The path indeed leads around the rock outcropping and a rather rocky path leads to the foot of the falls.  
The falls are nearly 100 feet tall and pour over the rocky cliff with great intensity.  The roar of the falls makes it impossible to talk except by shouting.   A couple and their two dogs were swimming in the pool beneath the falls and a rock cairn adorned the stream. 

I waded out the cairn and was joined by one of the dogs accompanying the young folks swimming.  I believe her name was "Kono".  She was reluctant to jump in but the male Labrador was an eager swimmer. 

Behind the falls rises a rather impressive promontory.  I wondered what the path was like to that peak.  Also the path leads to the top of the falls but since I had already climbed a rocky bluff I was not interested in another excursion.

The rock cairn is always a reminder to me of the majesty of God's creation and again the words of Barbara Brown Taylor echoed in my mind: "People encounter God under shady oak trees, on riverbanks, at the tops of mountains and in long stretches of barren wilderness.  God shows up in whirlwind, starry skies, burning bushes and perfect strangers. When people want to know more about God, the son of God tells them to pay attention to the lilies of the field and the birds of the air, to women kneading bread and workers lining up for pay. Whoever wrote this stuff believed that people could learn as much about the ways of God from paying attention to the world as they could from paying attention to scripture?
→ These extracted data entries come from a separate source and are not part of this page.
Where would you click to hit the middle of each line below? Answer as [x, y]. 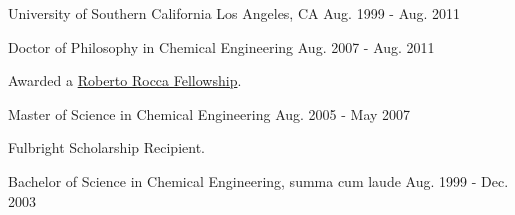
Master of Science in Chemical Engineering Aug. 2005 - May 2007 [209, 113]
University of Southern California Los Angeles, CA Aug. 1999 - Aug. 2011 [234, 13]
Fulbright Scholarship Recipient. [106, 147]
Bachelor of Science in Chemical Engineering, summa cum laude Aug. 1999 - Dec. [258, 180]
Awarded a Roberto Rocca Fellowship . [125, 80]
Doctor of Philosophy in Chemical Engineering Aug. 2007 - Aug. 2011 [221, 46]
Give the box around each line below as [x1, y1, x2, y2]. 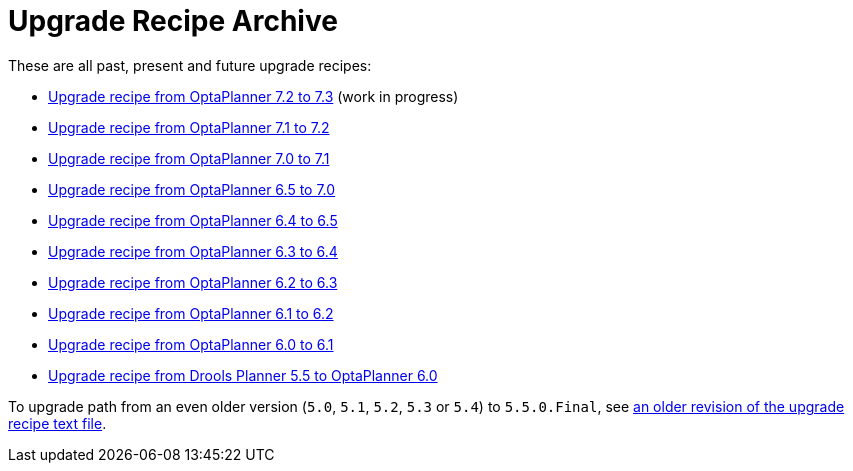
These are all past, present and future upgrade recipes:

The trail is a near perfect day hike.  Located 40 miles west of Boone, the trail head is accessible directly off US 321.  Access is a 10.  The trail is well maintained and moderate (if you follow it that is!!) and the constant scenery of the flowing river allows it to be rated a 10 as well. The scenery is continuously breathtaking  culminating in one of the best waterfalls I have ever seen...10;  the effort to view ratio is near perfect...5.86 mile hike makes it a hike worth the trip....rarely does a trail impress me as this one did...a perfect 10 hike!


  1. Rock cairns are man-made and are banned by multiple national parks and recreation areas across the country. They're particularly debilitating in the southeast as moving rocks from streams destroys endangered salamander habitats. I really think you should stop promoting them in most of your blog posts. You could get fined if caught building one by a ranger.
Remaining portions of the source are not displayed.